EXERCISE
Please repeat the records below exactly, skipping any pictures.
───── DATA UNDER STUDY
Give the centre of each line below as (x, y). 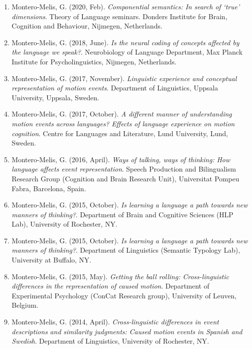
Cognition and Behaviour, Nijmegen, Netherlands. (87, 26)
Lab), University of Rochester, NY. (64, 224)
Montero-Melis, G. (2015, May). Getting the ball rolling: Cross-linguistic (120, 276)
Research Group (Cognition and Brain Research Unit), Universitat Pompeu (125, 178)
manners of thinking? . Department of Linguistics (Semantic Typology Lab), (126, 250)
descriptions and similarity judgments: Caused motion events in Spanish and (127, 331)
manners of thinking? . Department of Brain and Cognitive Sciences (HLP (123, 214)
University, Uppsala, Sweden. (55, 97)
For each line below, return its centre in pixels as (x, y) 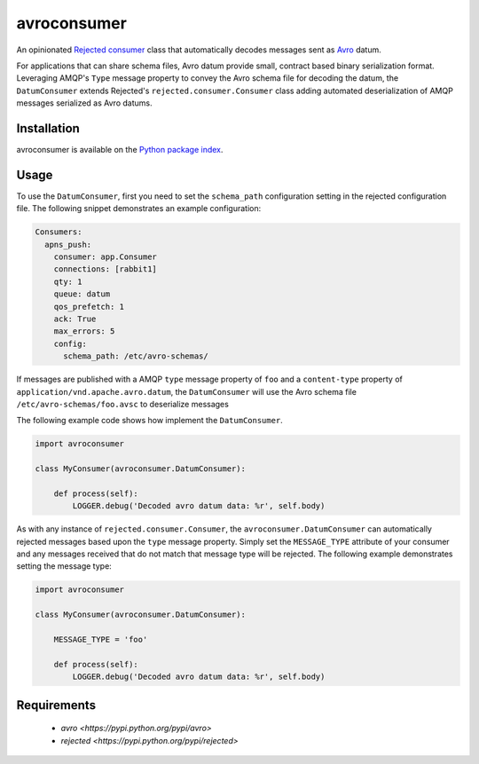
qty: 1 (68, 281)
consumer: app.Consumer (105, 257)
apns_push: (68, 244)
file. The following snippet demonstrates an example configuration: (139, 209)
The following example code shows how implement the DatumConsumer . (149, 421)
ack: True (75, 319)
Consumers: (59, 232)
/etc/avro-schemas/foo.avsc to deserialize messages (123, 404)
──────────
TASK RESULT
Give the centre of each line below as (x, y). 
Cognition and Behaviour, Nijmegen, Netherlands. (87, 26)
Lab), University of Rochester, NY. (64, 224)
Montero-Melis, G. (2015, May). Getting the ball rolling: Cross-linguistic (120, 276)
Research Group (Cognition and Brain Research Unit), Universitat Pompeu (125, 178)
manners of thinking? . Department of Linguistics (Semantic Typology Lab), (126, 250)
descriptions and similarity judgments: Caused motion events in Spanish and (127, 331)
manners of thinking? . Department of Brain and Cognitive Sciences (HLP (123, 214)
University, Uppsala, Sweden. (55, 97)
For each line below, return its centre in pixels as (x, y) 
qty: 1 (68, 281)
consumer: app.Consumer (105, 257)
apns_push: (68, 244)
file. The following snippet demonstrates an example configuration: (139, 209)
The following example code shows how implement the DatumConsumer . (149, 421)
ack: True (75, 319)
Consumers: (59, 232)
/etc/avro-schemas/foo.avsc to deserialize messages (123, 404)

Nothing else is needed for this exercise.